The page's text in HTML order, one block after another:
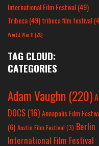
International Film Festival(49)
Tribeca(49) tribeca film festival
World War II(25)
TAG CLOUD:
CATEGORIES
Adam Vaughn (220)
DOCS (16)Annapolis Film
(6) Austin Film Festival (3) Berlin
International Film Festival
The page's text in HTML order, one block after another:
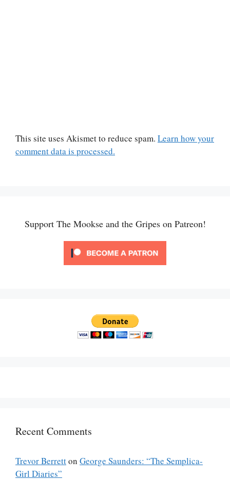
This site uses Akismet to reduce spam. Learn how your
comment data is processed.
Support The Mookse and the Gripes on Patreon!
Recent Comments
Trevor Berretton George Saunders: “The Semplica-
Girl Diaries”

* * *

TASK OBJECTIVE
Apart from its pictures, the data is to be repeated exactly.

RESULT BELOW
The page's text in HTML order, one block after another:
International Film Festival(49)
Tribeca(49) tribeca film festival
World War II(25)
TAG CLOUD:
CATEGORIES
Adam Vaughn (220)
DOCS (16)Annapolis Film
(6) Austin Film Festival (3) Berlin
International Film Festival
The page's text in HTML order, one block after another:
This site uses Akismet to reduce spam. Learn how your
comment data is processed.
Support The Mookse and the Gripes on Patreon!
Recent Comments
Trevor Berretton George Saunders: “The Semplica-
Girl Diaries”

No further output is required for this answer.